Japanese Patent Laid-Open No. 6-208089 JP-A-6-301322

  However, in the speckle noise reduction method disclosed in Patent Document 1, speckle noise (interference pattern) generated before reaching the diffusing element can be averaged, but the incident ray angle from the diffusion center to the screen is on the screen. Since it is invariant at any point, the light scattering characteristics at each point on the screen are constant, and as a result, there is a problem that the effect of removing speckle noise generated on the screen is hardly obtained.

  The present invention proposes a new speckle noise reduction method in view of the problem of speckle noise generation in a backlight device. Specifically, a method is adopted in which speckle noise is reduced by temporally changing the incident angle of light within the screen surface to be irradiated.

Therefore, the backlight device according to the present invention is a backlight device including a plurality of unit backlights, and the unit backlight includes an optical fiber, a deflecting unit, and a light diffusing element, and the optical fiber includes an end portion thereof. Is deflectably supported by the deflecting unit, and incident light from a coherent light source is emitted to the light diffusing element side. The deflecting unit deflects an end of the optical fiber to be supported, The light diffusing element scans the emitted light, and diffuses the emitted light from the optical fiber so that the emitted light from the optical fiber incident on each point illuminates substantially the same illumination region. To do.

  Furthermore, in the backlight device according to the present invention, the light diffusing element is a hologram, and light emitted from the optical fiber incident on each point forms substantially the same illumination by forming the same diffusing plate image. The area is illuminated.

  Furthermore, in the backlight device according to the present invention, the hologram uses, as object light, light from a diffuser plate located at the same place as the illumination area, and light conjugate with the emitted light scanned by the optical fiber. It is used for recording.

  Furthermore, in the backlight device according to the present invention, the light diffusing element is a lens array.

  Furthermore, in the backlight device according to the present invention, illumination areas formed by the adjacent unit backlights are adjacent to each other or overlap each other.

  Furthermore, in the backlight device according to the present invention, the light diffusing element is formed of a common member between the unit backlights.

  Furthermore, in the backlight device according to the present invention, the deflection unit deflects the plurality of unit backlights in conjunction with each other.

  As described above, according to the backlight device of the present invention, speckle noise can be effectively invisible with a simple configuration. Moreover, the use efficiency of light can be improved by using a laser beam having high straightness as the light source. Further, since the laser light has a single wavelength oscillation, it is possible to expand the color reproduction region when using laser beams of a plurality of colors.

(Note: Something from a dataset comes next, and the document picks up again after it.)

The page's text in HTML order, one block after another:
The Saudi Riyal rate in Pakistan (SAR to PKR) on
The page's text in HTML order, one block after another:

The figure which shows the structure of the backlight apparatus which concerns on embodiment of this invention. The figure which shows the mode of the emission light formation which concerns on embodiment of this invention. The figure which shows the structure of the deflection | deviation part which concerns on embodiment of this invention. The figure which shows the mode of the emission light scanning which concerns on embodiment of this invention. The figure which shows the mode of illumination area formation which concerns on embodiment of this invention. The figure for demonstrating the positional relationship of an adjacent illumination area | region. The figure which shows the structure at the time of recording the hologram which concerns on embodiment of this invention. The figure which shows the structure of the backlight apparatus which concerns on other embodiment of this invention. The figure which shows the mode of illumination area formation which concerns on other embodiment of this invention.

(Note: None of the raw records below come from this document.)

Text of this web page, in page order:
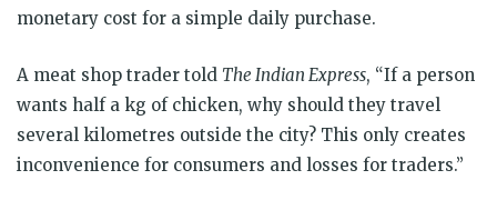
monetary cost for a simple daily purchase.
A meat shop trader told The Indian Express, “If a person
wants half a kg of chicken, why should they travel
several kilometres outside the city? This only creates
inconvenience for consumers and losses for traders.”
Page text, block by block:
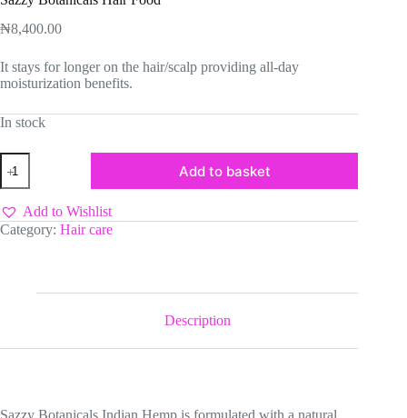
₦8,400.00
It stays for longer on the hair/scalp providing all-day
moisturization benefits.
In stock
Sazzy
Botanicals
Hair
Food
quantity
Add to basket
Add to Wishlist
Category: Hair care
Description
Sazzy Botanicals Indian Hemp is formulated with a natural
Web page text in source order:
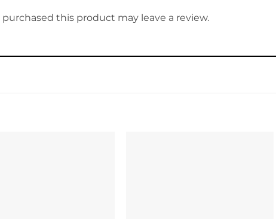
this product may leave a review.
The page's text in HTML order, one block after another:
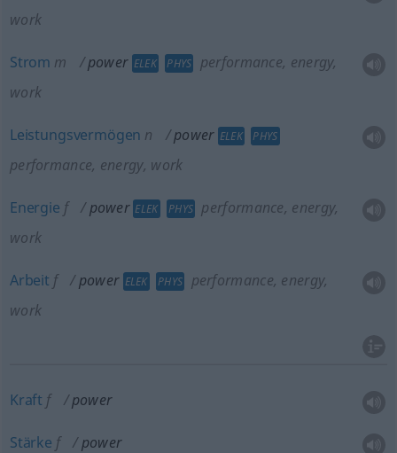
work
Strom m power ELEK PHYS
performance, energy,
work
Leistungsvermögen n power ELEK PHYS
performance, energy, work
Energie f power ELEK PHYS performance, energy,
work
Arbeit f power ELEK PHYS
performance, energy,
work
Kraft f power
Stärke f power

  FIG. 1 is a diagram showing a configuration of a backlight device according to an embodiment of the present invention, and FIG. 2 is a diagram showing a state of emission light formation according to the embodiment of the present invention. As shown in FIG. 1, the backlight device according to the present embodiment includes, as main components, a hologram 1 as a light diffusing element and a plurality of deflecting units 2 a to 2 d arranged on the back surface of the hologram 1. Yes. For the sake of convenience, the axial direction of the deflection units 2a to 2d is the X axis, the direction in which the deflection units 2a to 2d are arranged (the depth direction in FIG. 1) is the Y axis, and the front surface as the backlight device is the Z axis. Take it.

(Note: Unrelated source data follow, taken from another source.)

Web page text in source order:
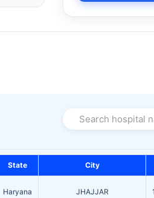
Search hospital
State City
Haryana JHAJJAR
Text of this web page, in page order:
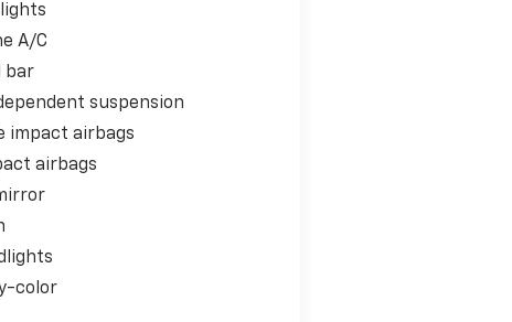
A/C
bar
suspension
impact airbags
airbags
color

  The hologram 1 is parallel to the XY plane and is disposed in front of the deflection units 2a to 2d. In the present embodiment, a plurality of recording areas are formed on one hologram. This recording area is provided for each unit backlight. Although the hologram 1 is used as the light diffusing element, a lens array or a normal diffusing plate may be used as long as the optical element has similar characteristics. Note that a volume hologram is preferably used as the hologram 1 to be used. Since the volume hologram generates diffracted light by interference fringes formed therein, it is not necessary to provide unevenness on the surface, and speckle noise that is secondarily generated in the hologram can be suppressed. Furthermore, since the volume hologram can set the diffraction efficiency high and can effectively suppress the zero-order transmitted light, the intended diffuser plate image can be reproduced accurately.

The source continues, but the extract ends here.